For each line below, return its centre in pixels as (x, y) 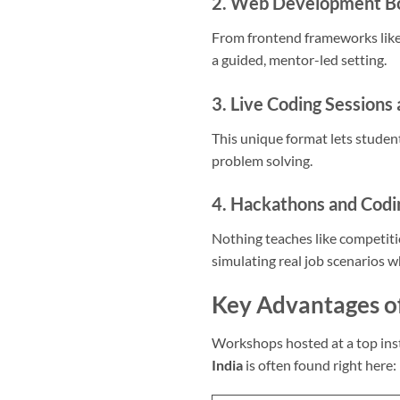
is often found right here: (320, 364)
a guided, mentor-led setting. (299, 59)
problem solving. (262, 160)
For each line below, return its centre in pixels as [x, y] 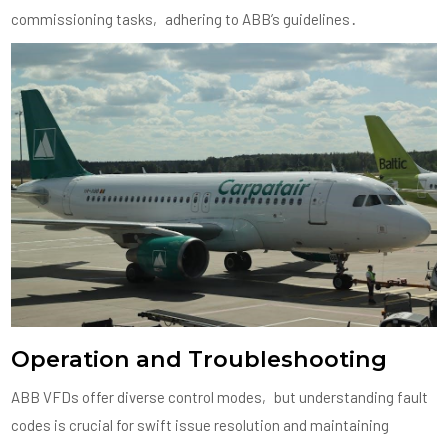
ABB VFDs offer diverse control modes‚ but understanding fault [220, 397]
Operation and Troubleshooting [199, 359]
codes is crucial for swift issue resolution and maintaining [200, 425]
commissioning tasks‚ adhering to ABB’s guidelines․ [185, 19]
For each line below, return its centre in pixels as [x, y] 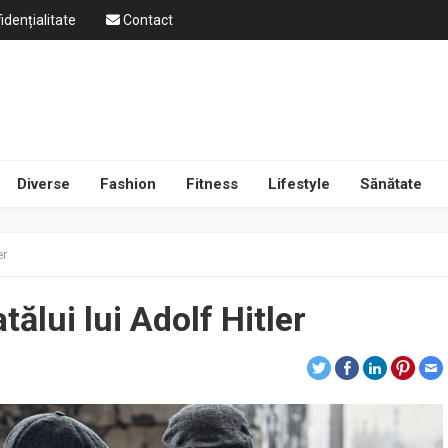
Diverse [43, 184]
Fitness [212, 184]
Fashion [128, 184]
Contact [146, 20]
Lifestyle [299, 184]
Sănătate [391, 184]
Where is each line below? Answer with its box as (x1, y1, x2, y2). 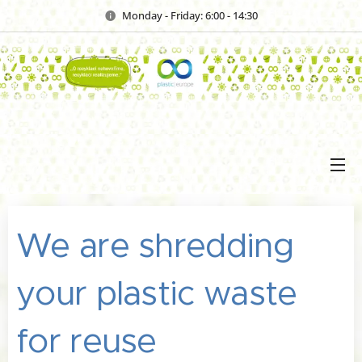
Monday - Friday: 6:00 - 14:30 (122, 7, 258, 23)
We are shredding (16, 225, 293, 266)
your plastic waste (16, 272, 297, 314)
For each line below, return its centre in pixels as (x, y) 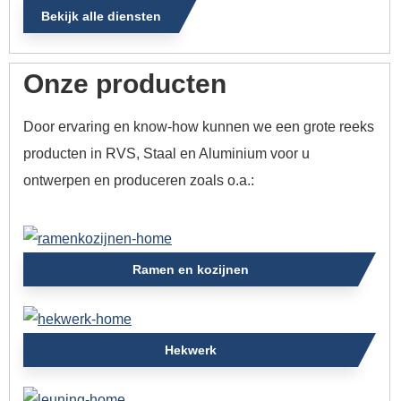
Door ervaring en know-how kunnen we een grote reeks (199, 126)
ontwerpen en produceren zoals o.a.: (139, 180)
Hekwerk (190, 350)
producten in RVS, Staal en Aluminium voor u (166, 153)
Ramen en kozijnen (190, 269)
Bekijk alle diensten (101, 16)
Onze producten (125, 83)
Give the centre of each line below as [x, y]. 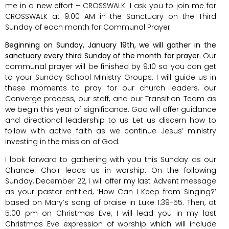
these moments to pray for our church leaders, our [111, 88]
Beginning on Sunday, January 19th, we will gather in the [111, 45]
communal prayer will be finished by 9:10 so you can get [111, 66]
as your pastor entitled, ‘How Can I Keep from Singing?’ [111, 192]
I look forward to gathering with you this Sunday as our [111, 160]
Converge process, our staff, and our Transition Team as [111, 98]
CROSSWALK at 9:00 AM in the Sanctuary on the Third [111, 16]
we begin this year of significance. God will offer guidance [111, 109]
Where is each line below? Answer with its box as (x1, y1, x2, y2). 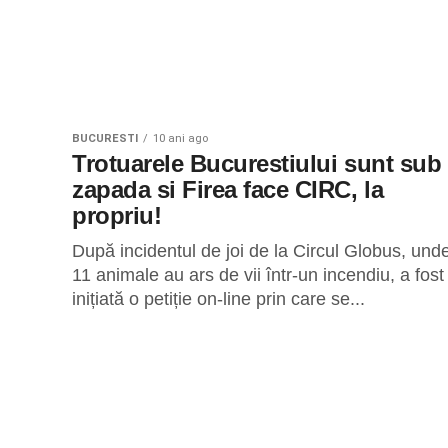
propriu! (72, 202, 162, 229)
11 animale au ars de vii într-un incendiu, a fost (72, 265, 444, 285)
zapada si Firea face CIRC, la (72, 176, 384, 203)
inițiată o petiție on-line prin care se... (72, 289, 365, 309)
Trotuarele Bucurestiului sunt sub (72, 150, 442, 177)
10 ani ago (153, 132, 208, 145)
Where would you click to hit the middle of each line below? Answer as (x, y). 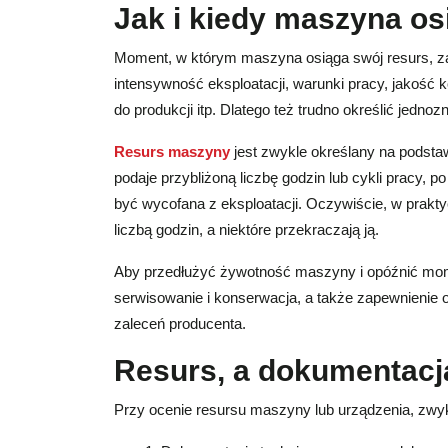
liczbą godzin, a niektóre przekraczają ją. (246, 229)
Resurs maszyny (172, 151)
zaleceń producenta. (180, 323)
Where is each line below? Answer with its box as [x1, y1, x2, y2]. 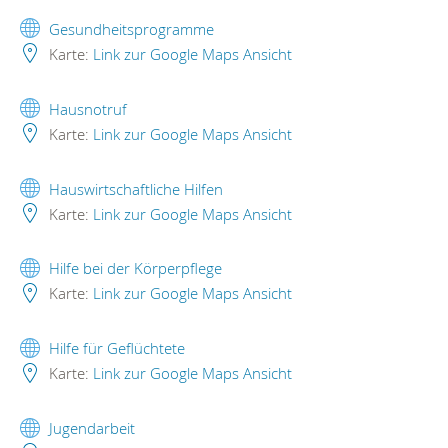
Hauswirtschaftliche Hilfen [49, 178, 223, 199]
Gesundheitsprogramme [49, 18, 214, 39]
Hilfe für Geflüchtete [49, 338, 185, 359]
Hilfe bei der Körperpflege [49, 258, 222, 279]
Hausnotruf [49, 98, 127, 119]
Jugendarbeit [49, 418, 135, 439]
- - -
> _Task details_:
On how many lines above does the word "Sunday" appear? Only the number should be given.

> _Exercise result_:
2